▶ [WHAT YOU NEED TO DO]: Among the lines below, copy exactly those from the one with "Harminto, (2016) Pengembangan" through the one with "Accueil Home Petit Electro Petit déjeuner", counting both ends.

(Stored entries)
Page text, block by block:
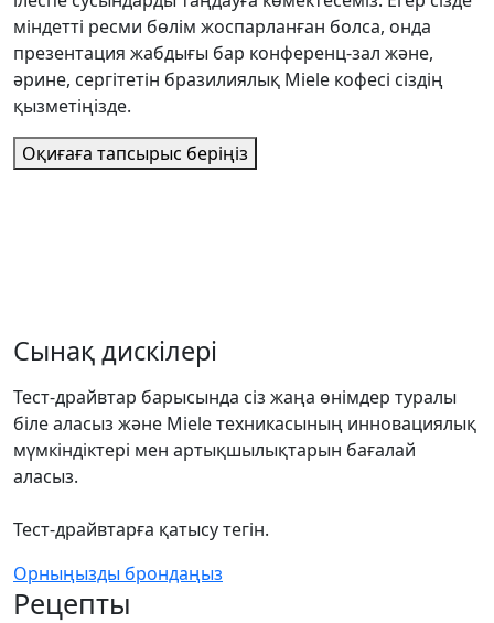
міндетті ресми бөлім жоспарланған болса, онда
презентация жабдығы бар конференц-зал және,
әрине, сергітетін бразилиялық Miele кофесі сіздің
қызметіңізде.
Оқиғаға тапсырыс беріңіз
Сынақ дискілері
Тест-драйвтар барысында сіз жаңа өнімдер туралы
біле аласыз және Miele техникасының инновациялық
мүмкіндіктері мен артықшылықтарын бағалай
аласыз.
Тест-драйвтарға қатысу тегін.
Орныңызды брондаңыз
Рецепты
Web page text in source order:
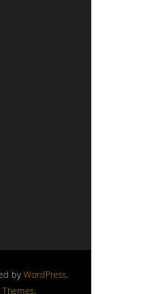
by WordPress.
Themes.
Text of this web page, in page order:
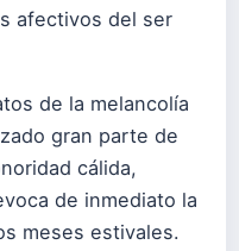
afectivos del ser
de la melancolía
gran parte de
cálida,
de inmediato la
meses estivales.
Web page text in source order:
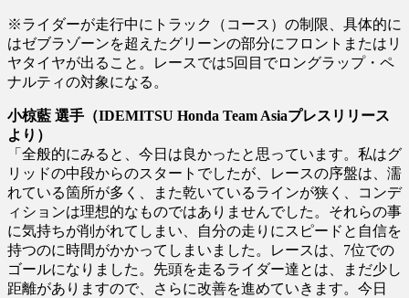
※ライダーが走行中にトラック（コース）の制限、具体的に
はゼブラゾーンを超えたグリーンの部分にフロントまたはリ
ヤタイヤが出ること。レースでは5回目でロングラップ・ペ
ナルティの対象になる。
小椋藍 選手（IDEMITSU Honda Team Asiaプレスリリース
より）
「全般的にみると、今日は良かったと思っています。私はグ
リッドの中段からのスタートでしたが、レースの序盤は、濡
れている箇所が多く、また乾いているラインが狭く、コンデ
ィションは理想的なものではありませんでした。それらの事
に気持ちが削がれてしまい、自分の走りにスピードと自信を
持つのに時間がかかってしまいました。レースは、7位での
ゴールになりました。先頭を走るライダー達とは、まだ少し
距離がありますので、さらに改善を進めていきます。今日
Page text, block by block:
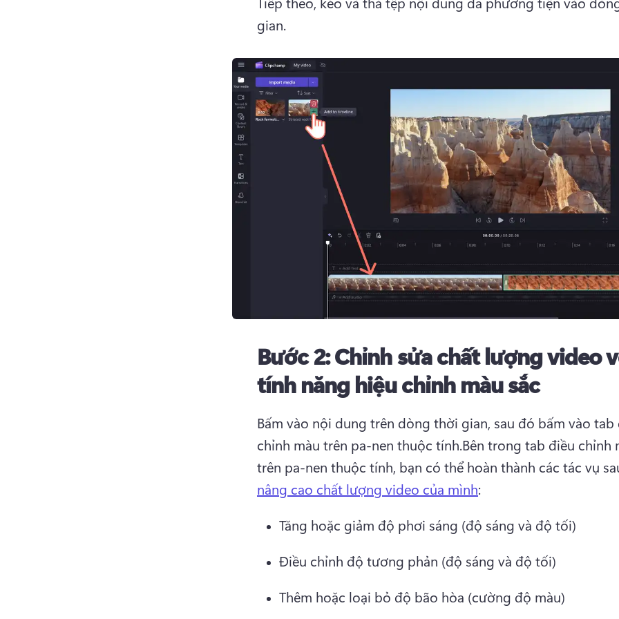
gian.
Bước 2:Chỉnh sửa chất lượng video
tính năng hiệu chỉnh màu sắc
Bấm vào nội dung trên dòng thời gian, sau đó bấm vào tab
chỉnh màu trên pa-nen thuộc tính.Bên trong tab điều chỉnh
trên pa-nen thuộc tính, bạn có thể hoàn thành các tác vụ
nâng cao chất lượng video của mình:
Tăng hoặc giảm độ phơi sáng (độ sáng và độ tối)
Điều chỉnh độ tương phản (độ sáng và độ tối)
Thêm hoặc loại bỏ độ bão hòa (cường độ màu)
* * *
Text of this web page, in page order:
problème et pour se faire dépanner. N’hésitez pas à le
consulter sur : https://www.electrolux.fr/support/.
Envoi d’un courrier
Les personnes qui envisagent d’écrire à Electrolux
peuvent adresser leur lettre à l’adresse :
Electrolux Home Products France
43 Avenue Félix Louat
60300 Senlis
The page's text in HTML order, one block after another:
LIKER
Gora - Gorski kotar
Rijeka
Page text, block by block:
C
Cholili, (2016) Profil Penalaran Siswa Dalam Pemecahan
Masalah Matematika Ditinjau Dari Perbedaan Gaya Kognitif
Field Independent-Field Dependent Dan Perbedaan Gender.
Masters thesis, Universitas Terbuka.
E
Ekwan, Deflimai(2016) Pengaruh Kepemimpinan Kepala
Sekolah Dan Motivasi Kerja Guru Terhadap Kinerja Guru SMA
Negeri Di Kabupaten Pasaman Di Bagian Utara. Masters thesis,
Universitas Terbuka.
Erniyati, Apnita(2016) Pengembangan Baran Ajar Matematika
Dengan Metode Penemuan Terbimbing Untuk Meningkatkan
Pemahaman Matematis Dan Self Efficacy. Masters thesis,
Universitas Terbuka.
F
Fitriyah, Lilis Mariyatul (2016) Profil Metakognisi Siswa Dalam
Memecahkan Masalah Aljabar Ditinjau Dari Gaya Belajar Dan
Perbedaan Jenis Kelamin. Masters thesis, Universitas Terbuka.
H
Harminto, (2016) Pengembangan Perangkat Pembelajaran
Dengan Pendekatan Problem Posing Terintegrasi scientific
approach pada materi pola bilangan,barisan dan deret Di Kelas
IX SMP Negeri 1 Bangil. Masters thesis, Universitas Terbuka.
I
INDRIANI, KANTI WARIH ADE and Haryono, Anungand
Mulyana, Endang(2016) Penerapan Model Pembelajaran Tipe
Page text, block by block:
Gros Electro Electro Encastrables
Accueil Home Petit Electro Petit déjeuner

▶ [RESULT BELOW]:
Harminto, (2016) Pengembangan Perangkat Pembelajaran
Dengan Pendekatan Problem Posing Terintegrasi scientific
approach pada materi pola bilangan,barisan dan deret Di Kelas
IX SMP Negeri 1 Bangil. Masters thesis, Universitas Terbuka.
I
INDRIANI, KANTI WARIH ADE and Haryono, Anungand
Mulyana, Endang(2016) Penerapan Model Pembelajaran Tipe
Page text, block by block:
Gros Electro Electro Encastrables
Accueil Home Petit Electro Petit déjeuner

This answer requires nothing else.